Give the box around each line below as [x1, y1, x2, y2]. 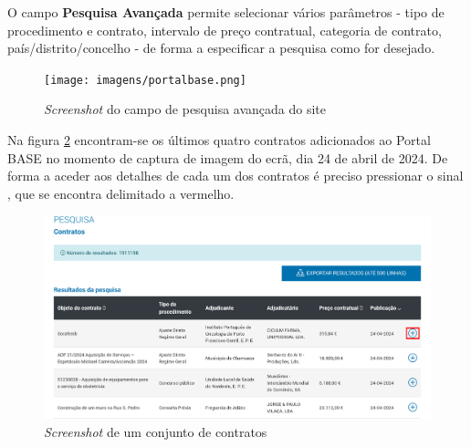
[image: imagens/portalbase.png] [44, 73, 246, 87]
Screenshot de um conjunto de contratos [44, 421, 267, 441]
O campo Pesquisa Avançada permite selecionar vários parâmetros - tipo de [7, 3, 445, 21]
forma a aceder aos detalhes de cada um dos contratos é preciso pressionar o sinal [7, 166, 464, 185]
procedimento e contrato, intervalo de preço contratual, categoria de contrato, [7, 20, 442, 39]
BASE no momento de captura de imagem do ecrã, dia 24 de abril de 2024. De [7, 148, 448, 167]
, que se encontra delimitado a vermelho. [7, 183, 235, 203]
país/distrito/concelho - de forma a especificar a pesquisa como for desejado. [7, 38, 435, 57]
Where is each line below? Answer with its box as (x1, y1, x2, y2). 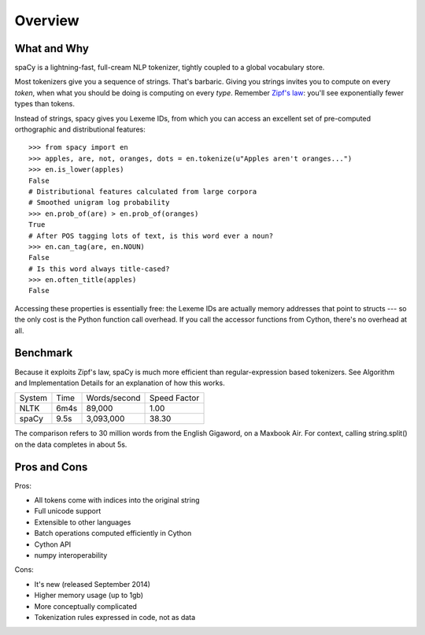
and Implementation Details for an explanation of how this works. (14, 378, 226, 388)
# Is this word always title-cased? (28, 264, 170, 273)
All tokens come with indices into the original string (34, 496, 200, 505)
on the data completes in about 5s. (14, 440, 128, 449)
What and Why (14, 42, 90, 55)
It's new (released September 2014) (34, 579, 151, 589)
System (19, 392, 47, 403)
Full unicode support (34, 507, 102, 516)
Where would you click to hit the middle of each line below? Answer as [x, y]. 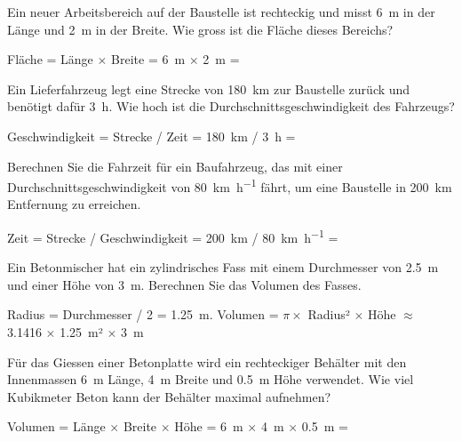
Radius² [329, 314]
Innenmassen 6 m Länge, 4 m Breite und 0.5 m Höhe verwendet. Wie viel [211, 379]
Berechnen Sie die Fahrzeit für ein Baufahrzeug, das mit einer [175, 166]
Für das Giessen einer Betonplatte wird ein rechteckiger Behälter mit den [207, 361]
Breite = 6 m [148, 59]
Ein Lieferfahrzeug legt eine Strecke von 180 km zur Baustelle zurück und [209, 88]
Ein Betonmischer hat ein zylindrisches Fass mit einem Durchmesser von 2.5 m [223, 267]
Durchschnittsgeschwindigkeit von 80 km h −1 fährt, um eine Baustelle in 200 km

###

- _What to produce_
Say, as a bare number, how many lines above contain the word "einer".

- _Task output_
2